Similar situation (in some sense, an entry level entrepreneur here)
Except, I have a decade plus experience. Yet find your situation relatable.
After graduating with an engineering degree from a not so bad college in India, all my job applications were going in an abysmal pit. Even the 18 call centers I applied to rejected me (despite being told of having reasonably good English language skills). What worked was relocating to a metropolitan town and literally going door to door in person and show up at companies and walk-ins, and I got an engineering job (btw, I'm at that exact stage now - will get to it later).
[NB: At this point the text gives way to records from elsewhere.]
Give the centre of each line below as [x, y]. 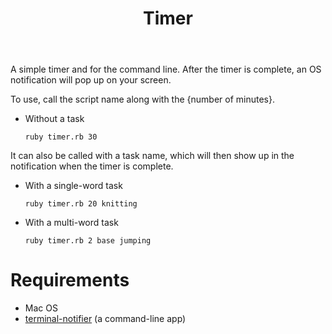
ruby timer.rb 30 [61, 137]
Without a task [54, 119]
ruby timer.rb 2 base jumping [88, 241]
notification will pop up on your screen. [91, 80]
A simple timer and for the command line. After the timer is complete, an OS [166, 69]
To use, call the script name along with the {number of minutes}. [143, 99]
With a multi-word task [71, 223]
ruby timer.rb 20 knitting [81, 204]
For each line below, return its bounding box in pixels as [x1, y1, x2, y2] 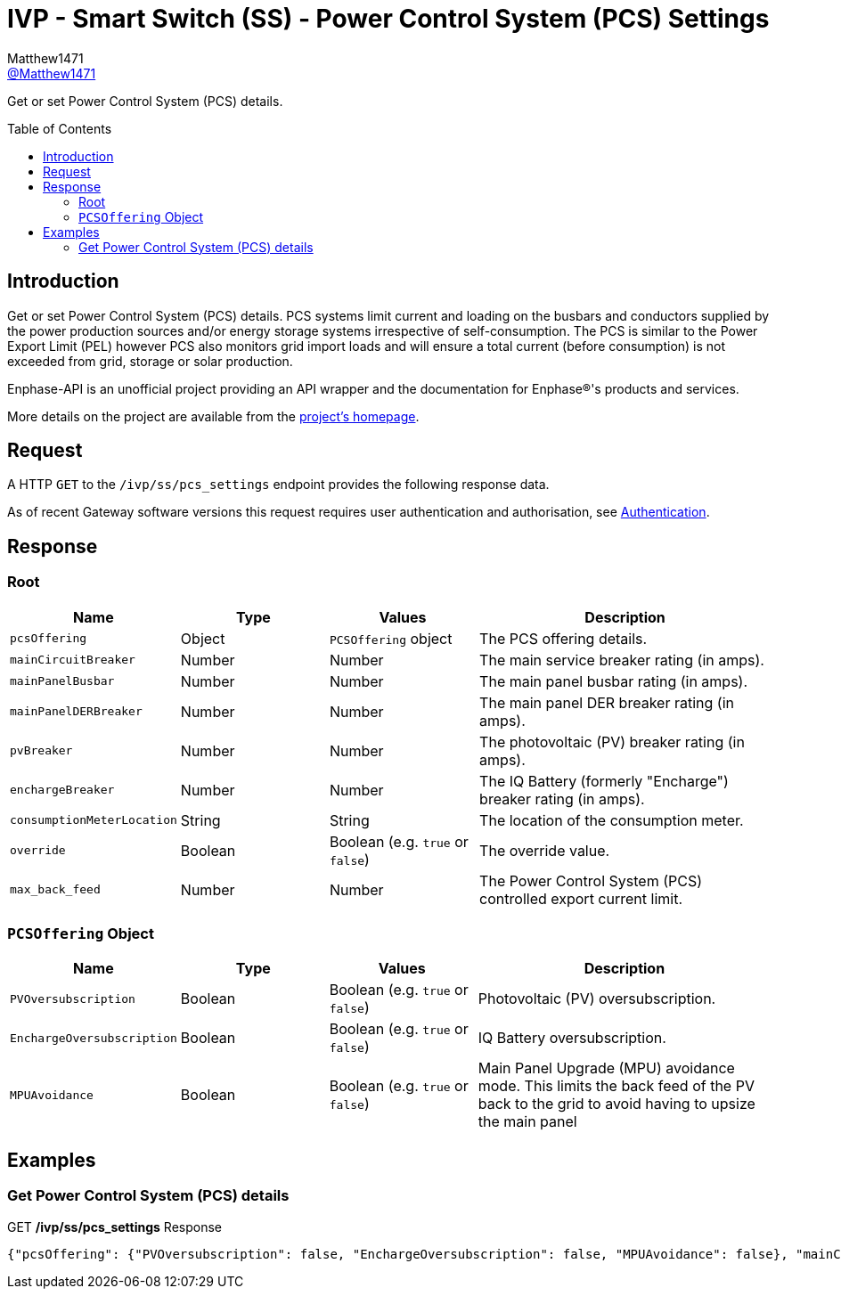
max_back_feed [10, 883, 101, 897]
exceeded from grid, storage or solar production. [7, 353, 293, 369]
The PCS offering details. [479, 629, 648, 648]
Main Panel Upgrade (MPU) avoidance [478, 1059, 735, 1078]
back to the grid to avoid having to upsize [478, 1095, 755, 1113]
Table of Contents [7, 120, 112, 136]
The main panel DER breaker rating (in [479, 693, 734, 712]
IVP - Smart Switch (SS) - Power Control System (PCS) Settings [7, 4, 770, 34]
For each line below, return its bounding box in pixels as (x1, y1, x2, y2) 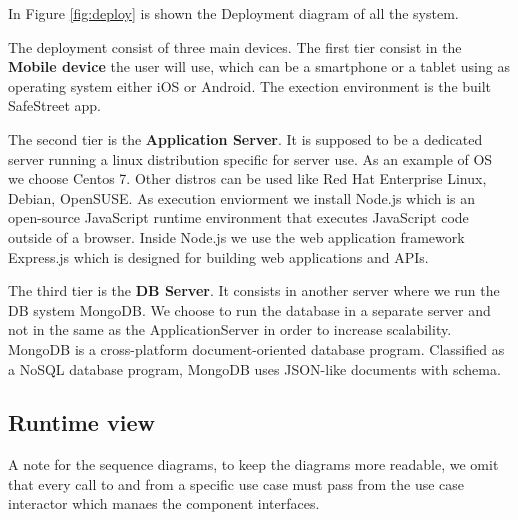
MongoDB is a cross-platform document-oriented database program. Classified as (8, 338, 505, 359)
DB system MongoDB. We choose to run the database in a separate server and (8, 299, 491, 320)
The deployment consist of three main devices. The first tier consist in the (8, 36, 462, 57)
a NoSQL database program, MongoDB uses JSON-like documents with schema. (8, 358, 501, 379)
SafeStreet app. (8, 95, 102, 116)
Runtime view (8, 407, 155, 438)
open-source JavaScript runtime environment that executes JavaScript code (8, 207, 469, 228)
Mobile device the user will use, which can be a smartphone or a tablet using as (8, 56, 510, 77)
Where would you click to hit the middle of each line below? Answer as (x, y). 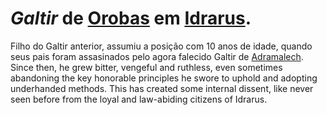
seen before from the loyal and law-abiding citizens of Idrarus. (139, 99)
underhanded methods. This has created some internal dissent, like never (162, 88)
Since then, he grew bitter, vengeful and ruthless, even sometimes (146, 67)
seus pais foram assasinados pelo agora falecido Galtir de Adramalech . (157, 56)
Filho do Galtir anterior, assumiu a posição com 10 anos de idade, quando (161, 46)
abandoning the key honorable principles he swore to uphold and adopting (164, 78)
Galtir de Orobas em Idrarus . (131, 18)
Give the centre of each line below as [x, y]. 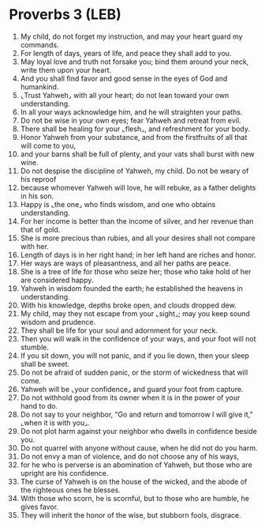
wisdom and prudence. [58, 322]
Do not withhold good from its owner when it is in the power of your [130, 398]
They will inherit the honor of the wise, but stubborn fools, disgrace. [131, 515]
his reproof [38, 179]
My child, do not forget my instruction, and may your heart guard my [131, 36]
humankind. [39, 87]
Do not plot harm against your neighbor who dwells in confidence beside [138, 431]
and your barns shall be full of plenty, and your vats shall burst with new [137, 154]
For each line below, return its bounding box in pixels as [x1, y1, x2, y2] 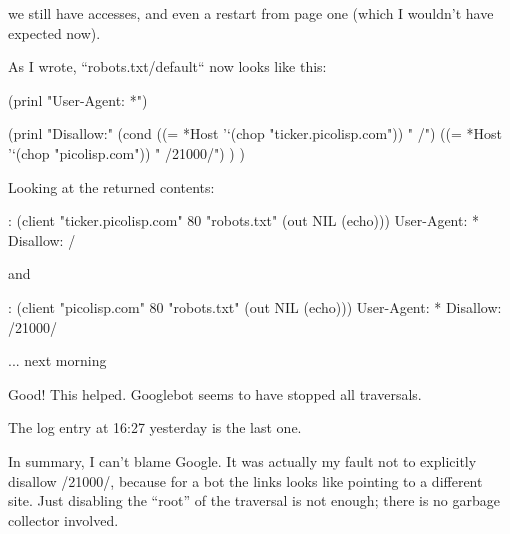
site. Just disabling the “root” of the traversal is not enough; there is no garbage [8, 490, 501, 511]
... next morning [8, 350, 107, 371]
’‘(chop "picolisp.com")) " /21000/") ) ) [8, 142, 245, 163]
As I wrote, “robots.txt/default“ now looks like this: [8, 56, 327, 77]
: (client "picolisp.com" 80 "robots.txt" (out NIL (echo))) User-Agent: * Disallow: [8, 296, 502, 317]
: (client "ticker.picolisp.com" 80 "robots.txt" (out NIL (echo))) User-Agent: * [8, 210, 480, 231]
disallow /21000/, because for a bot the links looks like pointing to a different [8, 470, 483, 491]
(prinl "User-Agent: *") [8, 89, 148, 110]
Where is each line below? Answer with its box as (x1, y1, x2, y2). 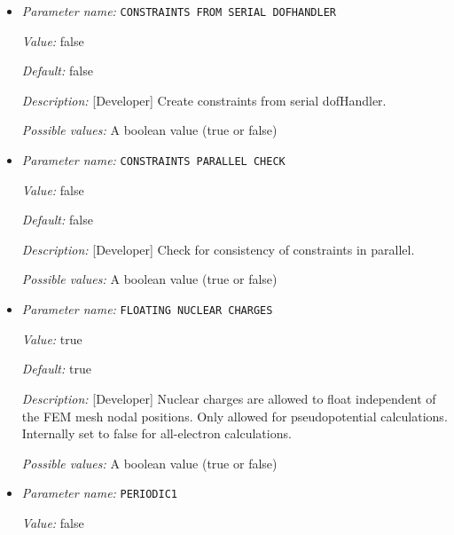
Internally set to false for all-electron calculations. (21, 424, 292, 443)
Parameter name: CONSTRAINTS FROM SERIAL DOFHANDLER (21, 2, 336, 20)
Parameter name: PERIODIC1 (21, 484, 178, 502)
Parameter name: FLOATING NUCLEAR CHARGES (21, 300, 273, 319)
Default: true (21, 359, 91, 378)
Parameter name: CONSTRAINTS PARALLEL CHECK (21, 151, 286, 169)
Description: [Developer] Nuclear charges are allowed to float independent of (21, 389, 436, 407)
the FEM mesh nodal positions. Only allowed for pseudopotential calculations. (21, 406, 448, 425)
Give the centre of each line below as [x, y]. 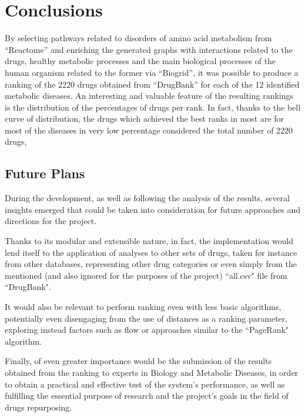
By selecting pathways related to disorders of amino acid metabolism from [138, 38]
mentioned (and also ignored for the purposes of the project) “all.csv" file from [146, 275]
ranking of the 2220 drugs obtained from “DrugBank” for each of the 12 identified [152, 84]
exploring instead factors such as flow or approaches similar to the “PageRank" [147, 330]
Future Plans [45, 173]
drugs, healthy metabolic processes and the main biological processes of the [140, 61]
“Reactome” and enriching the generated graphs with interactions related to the [149, 49]
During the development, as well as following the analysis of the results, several [147, 198]
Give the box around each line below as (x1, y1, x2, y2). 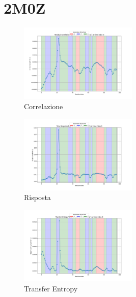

Few years later, went to US for MS, spent a year after graduating in applying for jobs - stopped counting applications after 2250th application. Didn't even get a single interview. Out of desperation, did a site-wide search for some niche enterprise software name I knew about on craigslist, landed a craigslist subdomain page for a town I hadn't heard of - got job interview and the job. Fast forward a few years later, I had been looking for a way to find a meaningful occupation to return to central India - spent all my vacations over the years looking for something that I could do. Never found it. So one fine day, I packed up my bags from a year old FAANG job, and came back. Since then, I've been building, demoing, pitching, improvising but haven't yet made an income - neither through my network back in the US, nor cold calling. So now, I'm on foot again, just showing up at companies and realizing: the local market is much different, their needs are different ; and in person presence is a huge catalyst in advancing sales cycle. In person communication is introducing me to signals and adapt my offerings. AI, if anything, has only helped be more productive, but I totally see how it would impact entry level engineering jobs - and I don't have any answers for that. Except, that increasing the surface area by in-person interactions may be an avenue to explore if you already haven't. Hanging out at coworking spaces, going to meetups where your potential "customers" would hang out etc. might be worth a try. For a such a well written article, I'd hope someone with the right opportunity may reach out to you. Good luck.